Below are some records. Return exactly the lines from the one containing "Be Helpful For Water Purifier Services In" through the one containing "purifier service at", both included, and only those.

[Input data Boundary: Start]

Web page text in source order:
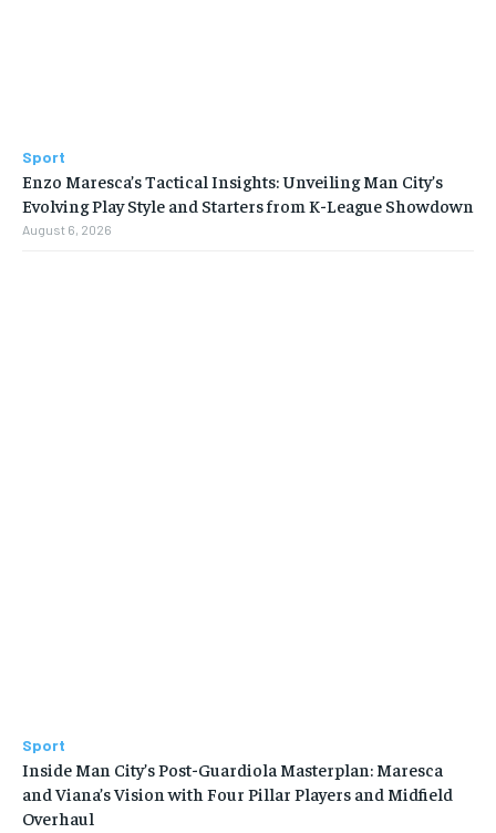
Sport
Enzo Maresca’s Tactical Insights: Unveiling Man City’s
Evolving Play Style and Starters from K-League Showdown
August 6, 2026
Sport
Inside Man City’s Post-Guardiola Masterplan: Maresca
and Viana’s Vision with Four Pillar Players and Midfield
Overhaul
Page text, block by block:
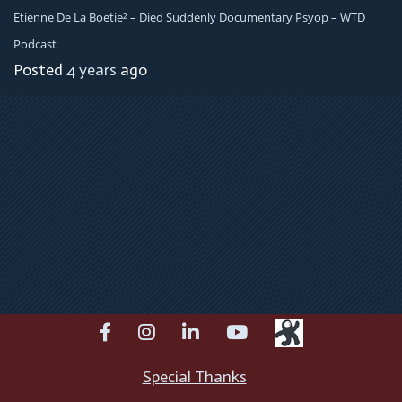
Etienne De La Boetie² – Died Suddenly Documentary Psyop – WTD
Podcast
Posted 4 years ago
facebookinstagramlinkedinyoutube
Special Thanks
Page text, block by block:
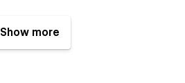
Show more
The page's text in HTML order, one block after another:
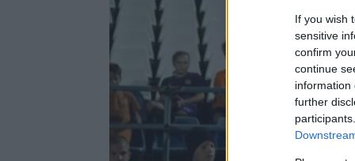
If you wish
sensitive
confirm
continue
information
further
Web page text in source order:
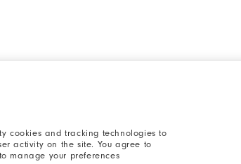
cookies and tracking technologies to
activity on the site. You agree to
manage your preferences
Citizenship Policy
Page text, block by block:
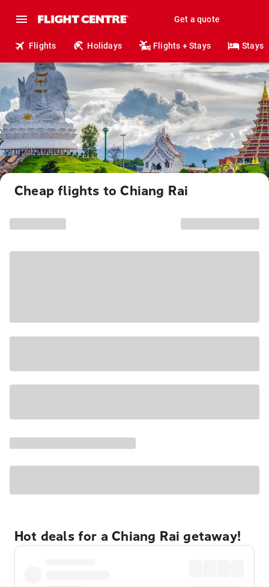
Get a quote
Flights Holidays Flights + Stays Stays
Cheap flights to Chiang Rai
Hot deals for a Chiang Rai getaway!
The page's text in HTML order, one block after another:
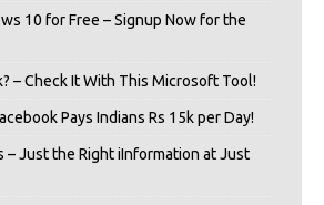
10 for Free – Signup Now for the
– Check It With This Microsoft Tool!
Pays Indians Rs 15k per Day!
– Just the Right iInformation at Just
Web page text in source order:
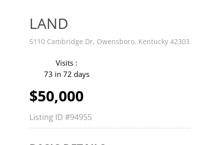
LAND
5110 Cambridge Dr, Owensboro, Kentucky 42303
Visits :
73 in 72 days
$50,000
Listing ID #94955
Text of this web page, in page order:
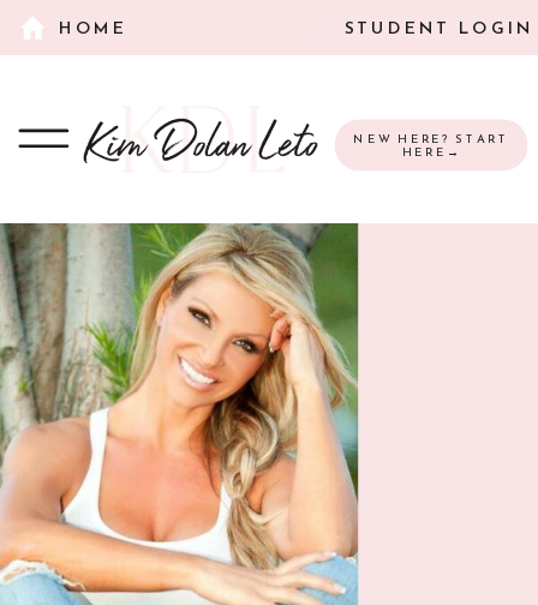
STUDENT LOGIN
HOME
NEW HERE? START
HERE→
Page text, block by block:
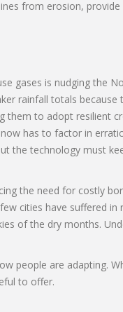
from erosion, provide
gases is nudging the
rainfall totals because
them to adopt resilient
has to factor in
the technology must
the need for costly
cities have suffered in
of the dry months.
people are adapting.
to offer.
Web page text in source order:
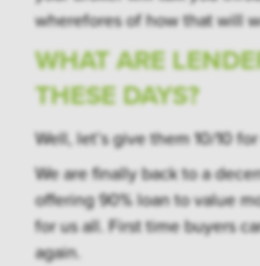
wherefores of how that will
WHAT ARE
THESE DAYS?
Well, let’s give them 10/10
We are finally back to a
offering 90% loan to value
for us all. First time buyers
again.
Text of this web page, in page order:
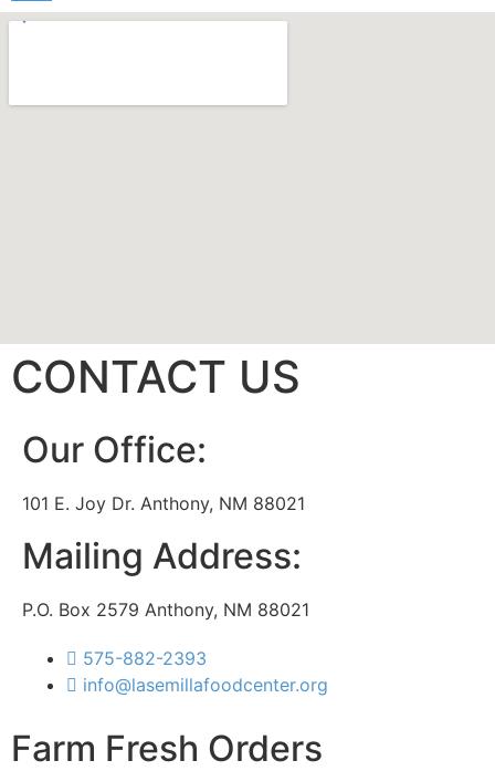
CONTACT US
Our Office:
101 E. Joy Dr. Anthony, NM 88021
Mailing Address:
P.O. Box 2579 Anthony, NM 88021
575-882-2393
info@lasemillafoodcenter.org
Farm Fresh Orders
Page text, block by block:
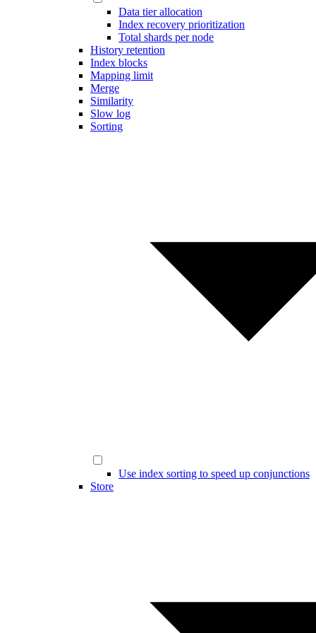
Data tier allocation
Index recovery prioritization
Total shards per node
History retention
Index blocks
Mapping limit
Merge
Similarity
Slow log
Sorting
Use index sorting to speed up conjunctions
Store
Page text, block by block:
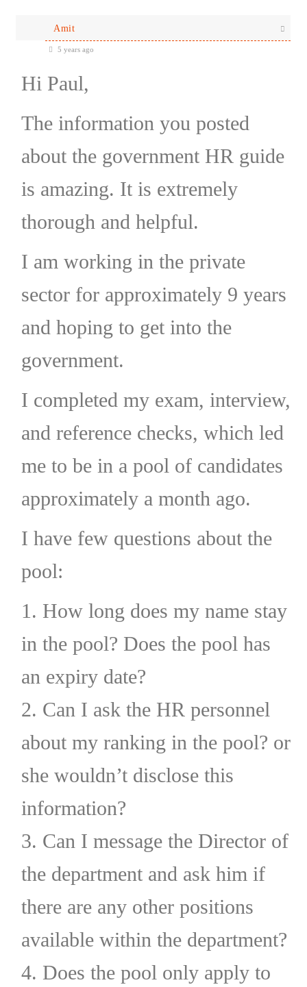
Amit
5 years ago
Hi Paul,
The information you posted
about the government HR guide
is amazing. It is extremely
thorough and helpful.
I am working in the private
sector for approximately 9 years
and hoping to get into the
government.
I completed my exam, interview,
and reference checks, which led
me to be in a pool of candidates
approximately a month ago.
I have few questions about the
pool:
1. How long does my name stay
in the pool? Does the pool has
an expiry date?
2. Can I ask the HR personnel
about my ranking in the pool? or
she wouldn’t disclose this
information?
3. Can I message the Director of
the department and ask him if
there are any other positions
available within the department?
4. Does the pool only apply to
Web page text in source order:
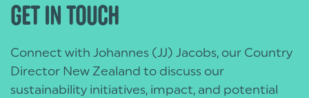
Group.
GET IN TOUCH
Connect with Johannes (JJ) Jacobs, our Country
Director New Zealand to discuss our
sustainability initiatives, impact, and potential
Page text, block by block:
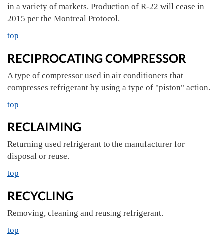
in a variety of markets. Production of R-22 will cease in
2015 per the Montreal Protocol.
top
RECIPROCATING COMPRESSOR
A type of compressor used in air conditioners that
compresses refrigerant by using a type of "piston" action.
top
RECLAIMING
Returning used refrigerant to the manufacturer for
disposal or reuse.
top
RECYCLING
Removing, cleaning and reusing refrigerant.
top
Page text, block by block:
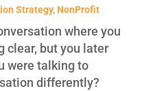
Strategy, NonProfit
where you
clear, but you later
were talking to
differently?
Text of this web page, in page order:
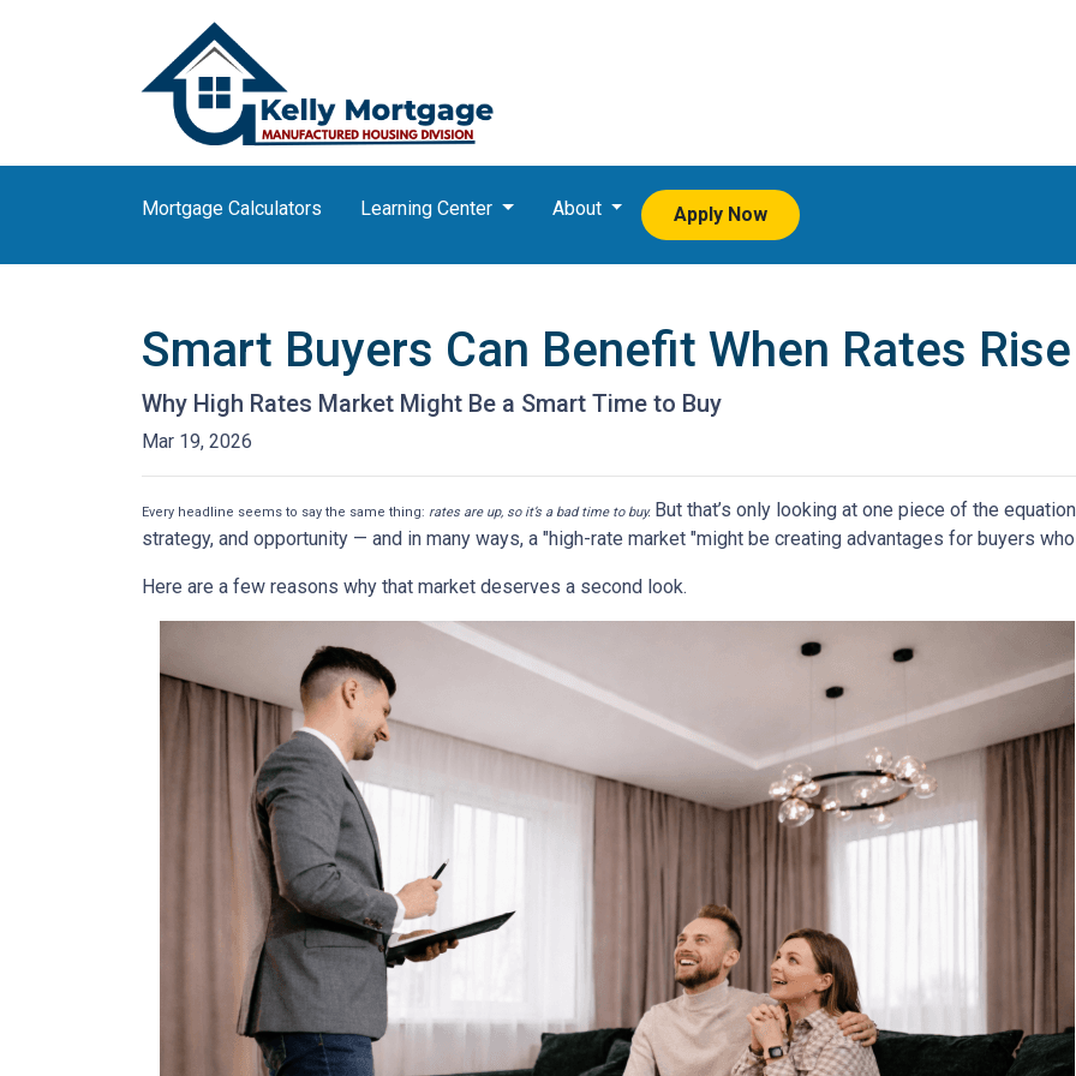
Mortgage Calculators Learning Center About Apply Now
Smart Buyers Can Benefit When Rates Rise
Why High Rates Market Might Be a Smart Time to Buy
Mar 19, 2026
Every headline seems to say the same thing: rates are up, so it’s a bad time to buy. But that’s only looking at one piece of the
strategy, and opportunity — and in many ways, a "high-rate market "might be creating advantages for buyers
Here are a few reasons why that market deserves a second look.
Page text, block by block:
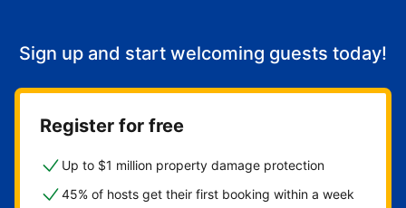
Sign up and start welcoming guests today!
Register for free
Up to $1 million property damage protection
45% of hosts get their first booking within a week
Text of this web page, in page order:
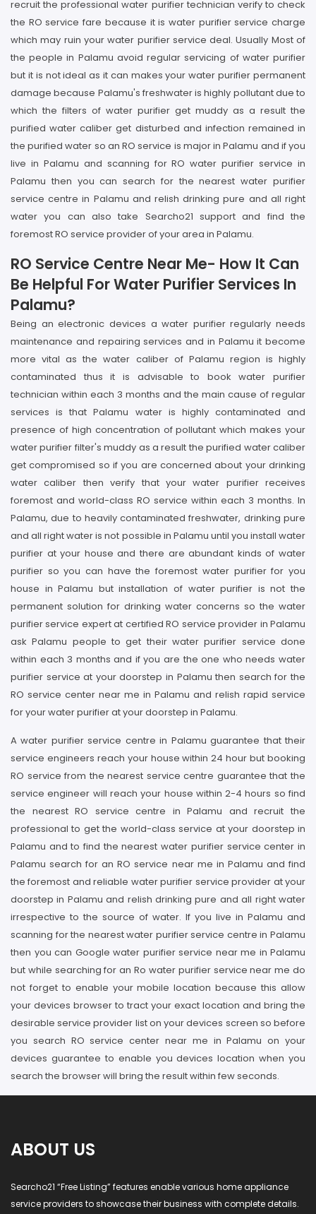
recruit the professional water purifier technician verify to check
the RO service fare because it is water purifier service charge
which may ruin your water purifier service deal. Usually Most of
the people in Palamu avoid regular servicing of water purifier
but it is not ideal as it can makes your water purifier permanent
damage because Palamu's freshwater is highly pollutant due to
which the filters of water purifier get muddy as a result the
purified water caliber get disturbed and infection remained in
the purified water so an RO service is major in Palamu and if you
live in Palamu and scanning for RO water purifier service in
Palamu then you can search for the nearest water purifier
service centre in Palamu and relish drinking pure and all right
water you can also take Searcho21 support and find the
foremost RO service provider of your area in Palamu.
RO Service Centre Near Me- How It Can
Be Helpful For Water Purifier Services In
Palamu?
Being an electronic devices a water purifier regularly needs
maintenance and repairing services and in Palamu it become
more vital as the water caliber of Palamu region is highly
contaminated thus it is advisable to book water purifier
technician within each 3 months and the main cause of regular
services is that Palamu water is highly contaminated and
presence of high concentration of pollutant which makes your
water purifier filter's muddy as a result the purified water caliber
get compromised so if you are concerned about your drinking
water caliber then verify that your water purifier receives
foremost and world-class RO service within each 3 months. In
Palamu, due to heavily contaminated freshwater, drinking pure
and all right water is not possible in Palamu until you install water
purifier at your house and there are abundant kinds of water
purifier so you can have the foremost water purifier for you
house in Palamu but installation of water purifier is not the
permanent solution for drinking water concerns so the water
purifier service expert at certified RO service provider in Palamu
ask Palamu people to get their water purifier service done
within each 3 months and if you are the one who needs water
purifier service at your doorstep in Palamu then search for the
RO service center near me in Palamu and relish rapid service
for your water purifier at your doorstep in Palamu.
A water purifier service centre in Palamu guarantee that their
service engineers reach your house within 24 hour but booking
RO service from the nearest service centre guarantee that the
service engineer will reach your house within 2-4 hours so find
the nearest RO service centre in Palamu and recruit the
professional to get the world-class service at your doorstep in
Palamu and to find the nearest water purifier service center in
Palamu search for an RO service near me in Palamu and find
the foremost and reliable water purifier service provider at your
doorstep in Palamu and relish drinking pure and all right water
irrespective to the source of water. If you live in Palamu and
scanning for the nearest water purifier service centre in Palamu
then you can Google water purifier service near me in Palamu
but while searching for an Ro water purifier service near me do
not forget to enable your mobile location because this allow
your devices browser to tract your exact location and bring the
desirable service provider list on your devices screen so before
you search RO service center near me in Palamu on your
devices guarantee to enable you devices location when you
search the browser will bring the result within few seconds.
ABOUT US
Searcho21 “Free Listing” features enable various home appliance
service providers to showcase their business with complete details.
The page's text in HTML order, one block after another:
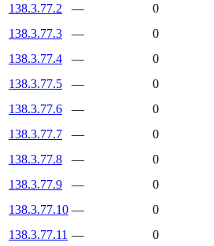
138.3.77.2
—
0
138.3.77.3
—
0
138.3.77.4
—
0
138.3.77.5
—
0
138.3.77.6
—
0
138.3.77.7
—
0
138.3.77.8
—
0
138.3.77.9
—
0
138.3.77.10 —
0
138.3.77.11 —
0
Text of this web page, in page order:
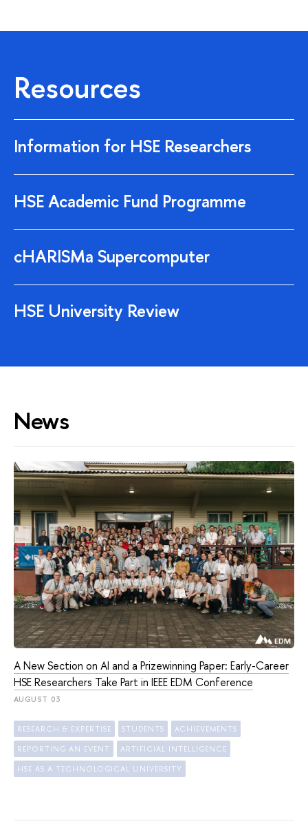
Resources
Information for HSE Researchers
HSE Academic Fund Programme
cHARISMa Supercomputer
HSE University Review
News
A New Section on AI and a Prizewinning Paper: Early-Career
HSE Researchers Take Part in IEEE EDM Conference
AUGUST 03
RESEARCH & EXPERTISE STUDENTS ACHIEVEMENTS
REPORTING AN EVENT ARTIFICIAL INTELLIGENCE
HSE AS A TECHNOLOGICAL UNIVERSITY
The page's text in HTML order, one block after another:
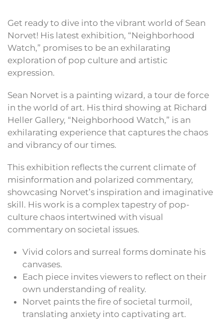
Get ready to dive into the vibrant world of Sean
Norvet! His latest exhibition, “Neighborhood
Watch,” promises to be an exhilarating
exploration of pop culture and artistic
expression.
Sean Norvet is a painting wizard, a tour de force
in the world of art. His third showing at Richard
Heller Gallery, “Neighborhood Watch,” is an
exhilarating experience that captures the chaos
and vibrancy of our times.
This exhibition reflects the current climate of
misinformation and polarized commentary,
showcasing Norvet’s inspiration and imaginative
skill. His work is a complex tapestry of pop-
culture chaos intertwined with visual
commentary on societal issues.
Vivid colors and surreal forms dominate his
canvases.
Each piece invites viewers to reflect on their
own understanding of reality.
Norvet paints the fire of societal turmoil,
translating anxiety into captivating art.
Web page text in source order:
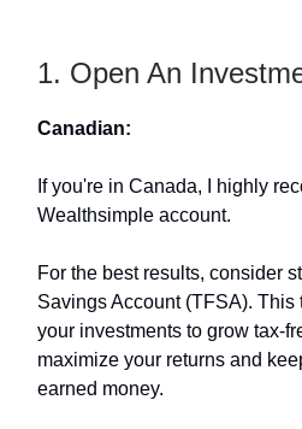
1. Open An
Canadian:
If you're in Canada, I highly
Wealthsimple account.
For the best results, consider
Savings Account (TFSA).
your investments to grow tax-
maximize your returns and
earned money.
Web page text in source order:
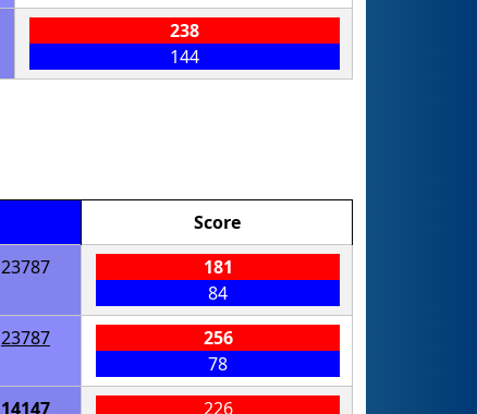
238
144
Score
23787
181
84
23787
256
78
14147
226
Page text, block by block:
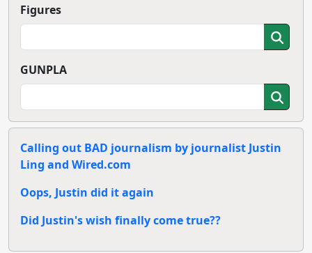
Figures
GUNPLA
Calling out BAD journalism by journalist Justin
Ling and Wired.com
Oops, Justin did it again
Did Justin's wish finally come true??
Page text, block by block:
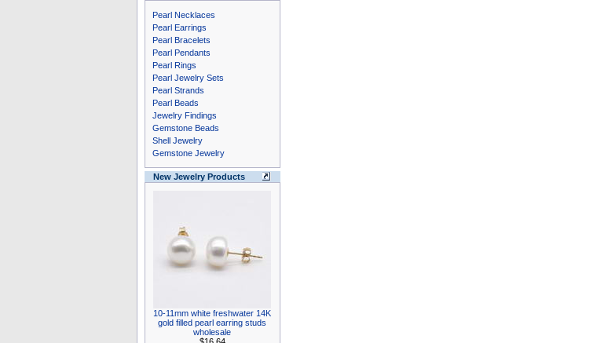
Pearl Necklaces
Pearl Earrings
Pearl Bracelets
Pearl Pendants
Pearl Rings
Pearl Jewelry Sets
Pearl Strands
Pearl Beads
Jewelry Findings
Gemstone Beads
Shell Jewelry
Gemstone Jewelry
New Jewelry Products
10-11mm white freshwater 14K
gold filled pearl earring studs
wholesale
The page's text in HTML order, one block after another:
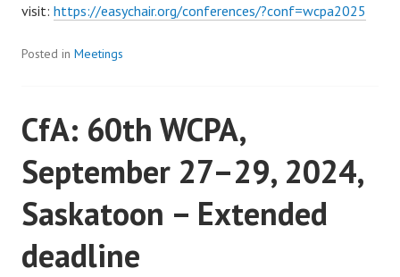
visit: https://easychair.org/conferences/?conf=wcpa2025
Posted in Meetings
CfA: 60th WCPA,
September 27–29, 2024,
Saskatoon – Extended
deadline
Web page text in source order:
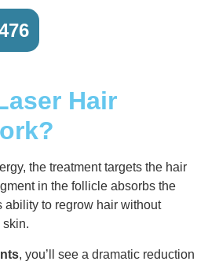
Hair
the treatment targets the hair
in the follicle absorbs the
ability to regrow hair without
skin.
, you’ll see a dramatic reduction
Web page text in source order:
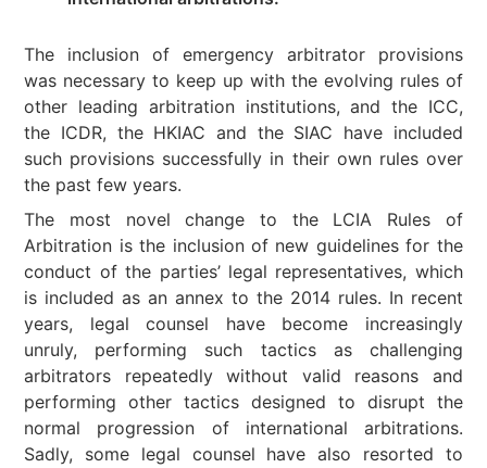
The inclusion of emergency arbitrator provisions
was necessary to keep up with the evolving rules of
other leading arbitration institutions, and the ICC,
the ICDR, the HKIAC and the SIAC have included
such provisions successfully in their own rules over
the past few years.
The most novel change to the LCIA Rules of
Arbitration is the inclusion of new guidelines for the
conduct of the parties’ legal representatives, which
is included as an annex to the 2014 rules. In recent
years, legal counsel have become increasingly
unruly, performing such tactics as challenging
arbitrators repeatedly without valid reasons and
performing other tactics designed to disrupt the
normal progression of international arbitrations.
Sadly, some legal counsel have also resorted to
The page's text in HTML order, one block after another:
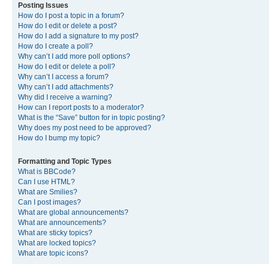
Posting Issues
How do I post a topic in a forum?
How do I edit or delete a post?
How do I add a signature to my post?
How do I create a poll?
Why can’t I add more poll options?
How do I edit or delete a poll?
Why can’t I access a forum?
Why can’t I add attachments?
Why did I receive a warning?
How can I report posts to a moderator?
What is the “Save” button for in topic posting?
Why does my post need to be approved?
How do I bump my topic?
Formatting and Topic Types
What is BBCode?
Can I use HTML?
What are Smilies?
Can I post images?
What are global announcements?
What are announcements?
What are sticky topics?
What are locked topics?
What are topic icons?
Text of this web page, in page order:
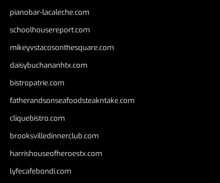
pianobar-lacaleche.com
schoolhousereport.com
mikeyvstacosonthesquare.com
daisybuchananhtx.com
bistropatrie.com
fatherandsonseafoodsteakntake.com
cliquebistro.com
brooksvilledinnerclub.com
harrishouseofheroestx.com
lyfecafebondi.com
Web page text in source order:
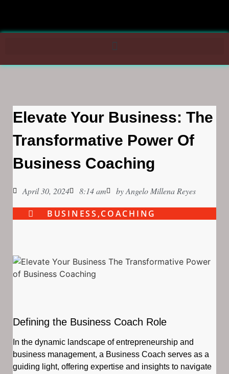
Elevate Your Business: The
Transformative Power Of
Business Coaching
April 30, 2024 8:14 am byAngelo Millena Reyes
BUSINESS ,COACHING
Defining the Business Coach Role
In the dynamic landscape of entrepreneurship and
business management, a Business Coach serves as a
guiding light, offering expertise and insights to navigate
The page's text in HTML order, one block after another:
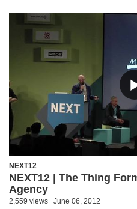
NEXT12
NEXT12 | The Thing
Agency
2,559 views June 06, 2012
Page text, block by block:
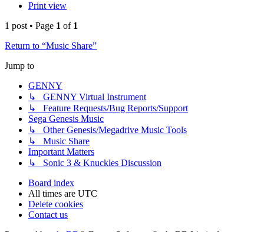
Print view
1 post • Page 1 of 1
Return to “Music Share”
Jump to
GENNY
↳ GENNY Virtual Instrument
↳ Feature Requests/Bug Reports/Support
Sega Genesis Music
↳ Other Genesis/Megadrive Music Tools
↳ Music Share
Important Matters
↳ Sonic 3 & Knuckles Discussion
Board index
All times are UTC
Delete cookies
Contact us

[Input data Boundary: End]

> Solution to the exercise
Be Helpful For Water Purifier Services In
Palamu?
Being an electronic devices a water purifier regularly needs
maintenance and repairing services and in Palamu it become
more vital as the water caliber of Palamu region is highly
contaminated thus it is advisable to book water purifier
technician within each 3 months and the main cause of regular
services is that Palamu water is highly contaminated and
presence of high concentration of pollutant which makes your
water purifier filter's muddy as a result the purified water caliber
get compromised so if you are concerned about your drinking
water caliber then verify that your water purifier receives
foremost and world-class RO service within each 3 months. In
Palamu, due to heavily contaminated freshwater, drinking pure
and all right water is not possible in Palamu until you install water
purifier at your house and there are abundant kinds of water
purifier so you can have the foremost water purifier for you
house in Palamu but installation of water purifier is not the
permanent solution for drinking water concerns so the water
purifier service expert at certified RO service provider in Palamu
ask Palamu people to get their water purifier service done
within each 3 months and if you are the one who needs water
purifier service at your doorstep in Palamu then search for the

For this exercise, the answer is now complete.